Generation Zero #1 (Published by Valiant Entertainment; Review by Justin Partridge; ‘Rama Rating: 10 out of 10): Strange things are afoot in Rook, Michigan and a rogue gang of teen psiots are going to get to the bottom of it. Taking inspiration from shows like Misfits and comic books like Runaways, writer Fred Van Lente delivers the Valiant version of a teen team book as a young woman implores the secret team of powerhouses to help her investigate the mystery that took the life of her first love. While Van Lente nails the alienation and isolation of being a teen, this debut is made even more engaging by his eye for diversity and surrealism. Generation Zero is also given a nice stylish sheen thanks to Francis Portela’s smooth pencils and Andrew Dalhouse’s metallic tinged colors. As comics start to shift toward a more diverse readership, Generation Zero #1 confidentially places Valiant Entertainment in that very shift.
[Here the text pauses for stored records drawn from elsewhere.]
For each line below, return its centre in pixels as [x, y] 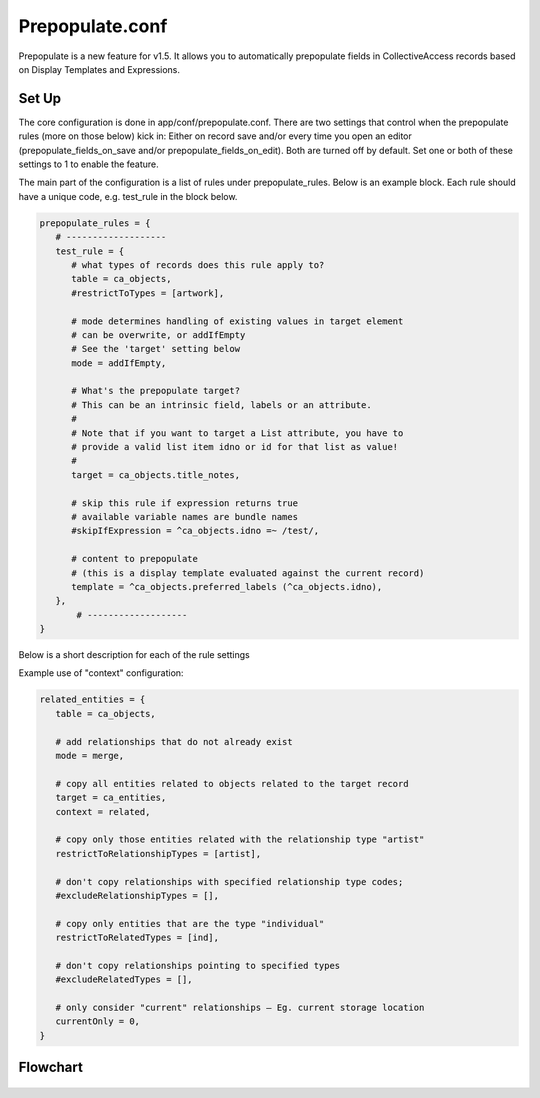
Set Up [40, 98]
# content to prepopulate [135, 559]
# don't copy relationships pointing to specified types [198, 965]
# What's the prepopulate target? [155, 391]
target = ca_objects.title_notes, [155, 474]
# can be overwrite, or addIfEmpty [158, 334]
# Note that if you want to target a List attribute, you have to [237, 433]
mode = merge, [90, 756]
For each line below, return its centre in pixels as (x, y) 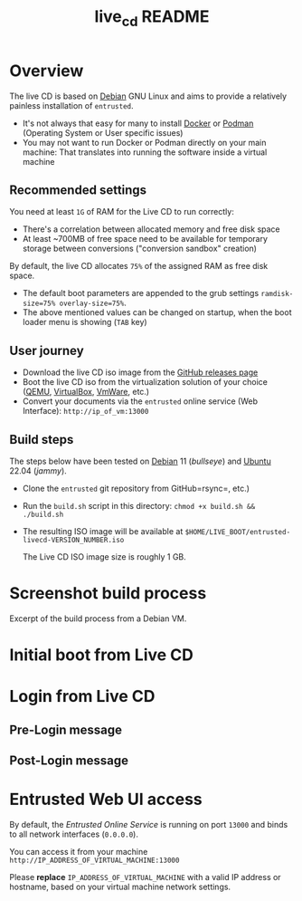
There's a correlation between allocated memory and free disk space (151, 229)
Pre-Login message (66, 729)
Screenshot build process (108, 594)
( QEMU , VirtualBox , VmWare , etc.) (86, 392)
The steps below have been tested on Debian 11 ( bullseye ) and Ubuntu (140, 461)
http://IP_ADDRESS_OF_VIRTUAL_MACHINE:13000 (94, 860)
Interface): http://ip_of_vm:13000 (85, 411)
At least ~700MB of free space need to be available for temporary (145, 239)
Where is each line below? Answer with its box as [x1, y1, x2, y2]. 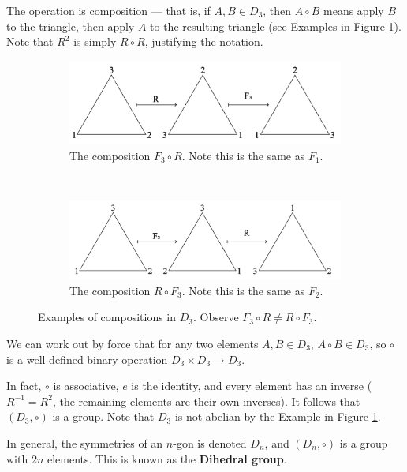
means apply [323, 2, 384, 18]
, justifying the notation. [144, 33, 263, 50]
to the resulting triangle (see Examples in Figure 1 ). [150, 17, 401, 34]
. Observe [193, 309, 239, 325]
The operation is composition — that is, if [6, 2, 211, 18]
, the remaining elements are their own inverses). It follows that [52, 392, 360, 409]
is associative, [53, 377, 119, 394]
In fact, [6, 377, 42, 394]
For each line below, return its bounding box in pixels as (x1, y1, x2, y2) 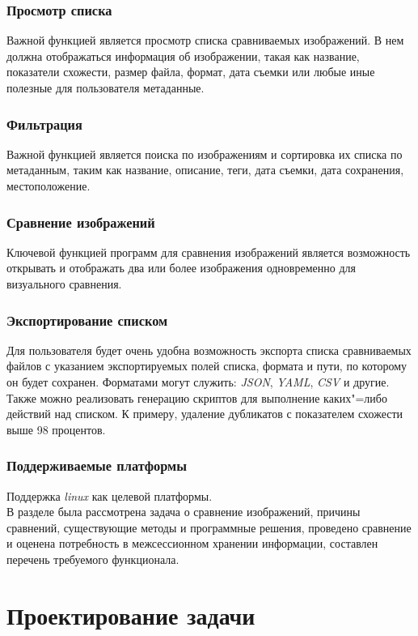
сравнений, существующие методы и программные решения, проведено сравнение (6, 519, 412, 536)
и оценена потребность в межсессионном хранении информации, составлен (6, 535, 378, 552)
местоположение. (6, 177, 91, 194)
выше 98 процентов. (6, 420, 106, 438)
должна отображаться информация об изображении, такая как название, (6, 47, 360, 64)
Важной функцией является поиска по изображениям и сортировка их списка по (6, 145, 403, 162)
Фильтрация (6, 113, 82, 134)
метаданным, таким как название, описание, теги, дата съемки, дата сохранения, (6, 161, 404, 178)
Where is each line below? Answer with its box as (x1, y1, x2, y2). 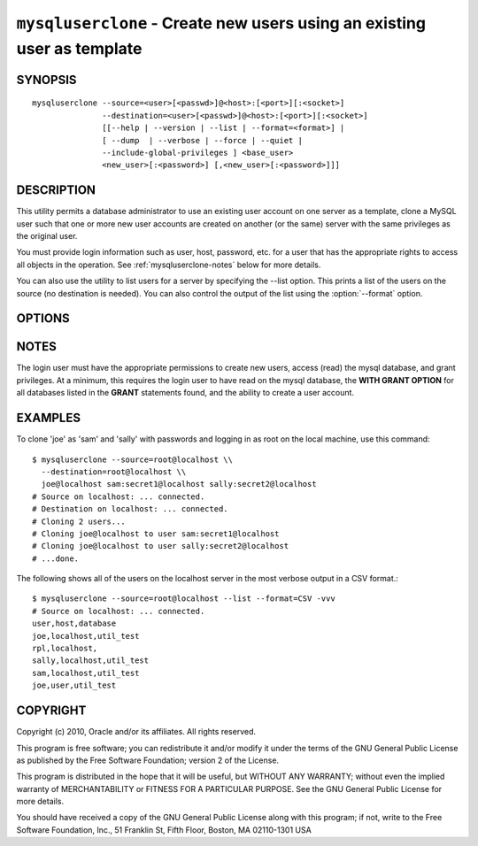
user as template (16, 38, 143, 58)
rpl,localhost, (32, 643, 98, 654)
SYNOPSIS (16, 72, 77, 88)
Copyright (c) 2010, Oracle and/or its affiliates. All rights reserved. (16, 727, 257, 737)
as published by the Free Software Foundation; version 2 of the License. (16, 755, 279, 765)
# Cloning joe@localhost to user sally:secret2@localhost (32, 541, 289, 551)
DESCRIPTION (16, 182, 96, 198)
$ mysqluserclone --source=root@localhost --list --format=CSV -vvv (32, 594, 335, 604)
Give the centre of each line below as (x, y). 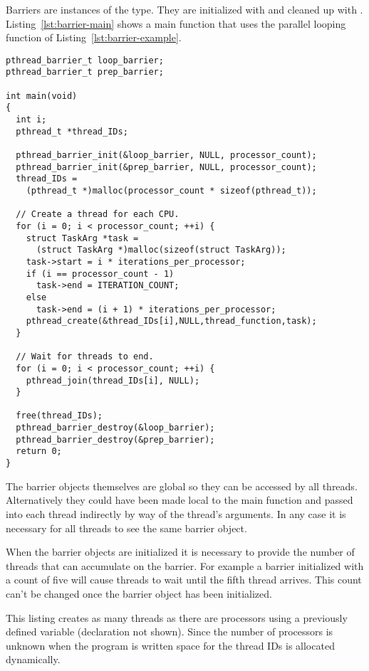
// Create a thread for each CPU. (98, 215)
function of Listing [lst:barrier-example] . (94, 37)
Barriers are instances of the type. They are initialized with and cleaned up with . (184, 9)
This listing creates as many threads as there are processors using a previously (177, 617)
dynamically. (33, 659)
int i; (31, 120)
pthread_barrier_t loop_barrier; (85, 60)
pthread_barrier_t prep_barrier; (85, 72)
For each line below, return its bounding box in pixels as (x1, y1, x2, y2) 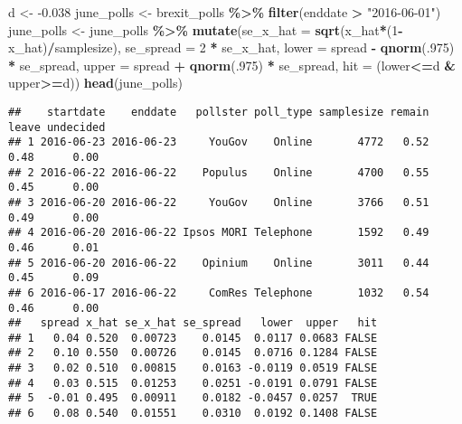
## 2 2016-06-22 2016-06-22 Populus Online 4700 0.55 (8, 165, 429, 179)
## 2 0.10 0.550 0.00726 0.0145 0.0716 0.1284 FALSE (8, 346, 378, 360)
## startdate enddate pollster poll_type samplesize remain (8, 105, 429, 118)
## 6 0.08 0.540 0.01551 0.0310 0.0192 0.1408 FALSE (8, 407, 378, 420)
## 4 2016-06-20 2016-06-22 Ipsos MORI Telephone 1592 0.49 (8, 226, 429, 240)
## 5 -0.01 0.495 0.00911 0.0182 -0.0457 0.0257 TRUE (8, 391, 378, 405)
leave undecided (8, 120, 106, 134)
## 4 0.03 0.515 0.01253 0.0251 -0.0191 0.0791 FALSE (8, 376, 378, 390)
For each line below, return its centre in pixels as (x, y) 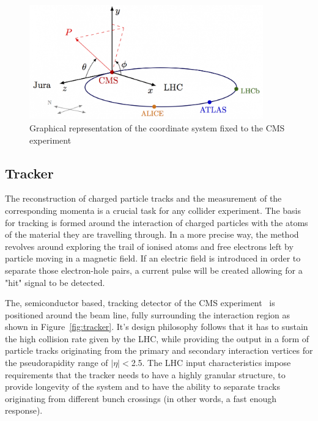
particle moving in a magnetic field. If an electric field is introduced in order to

Dark Souls #4 (Published by Titan Comics; Review by Justin Partridge; ‘Rama Rating: 8 out of 10): The first arc of Dark Souls comes to a grim, yet optimistic conclusion this month with issue four. As Fira’s quest nears its end, writer George Mann finally reveals the hidden past of our hero and has her crossing a major threshold in order to break the cycle of death that has dominated her existence since becoming a Cursed Undead. While narrative rich, artist Alan Quah along with the colors of Komikaki Studio and Sean Lee deliver their most epic visuals to date as Fira takes on the great dragon Andolus in a battle that is so big it takes up multiple double page splashes made up of visceral panel layouts of action. Optimism and happy(ish) endings are not something usually associated with his franchise, but Dark Souls #4 shows that there is nothing wrong with showing a bit of light amid the eldrich horrors and death-dealing.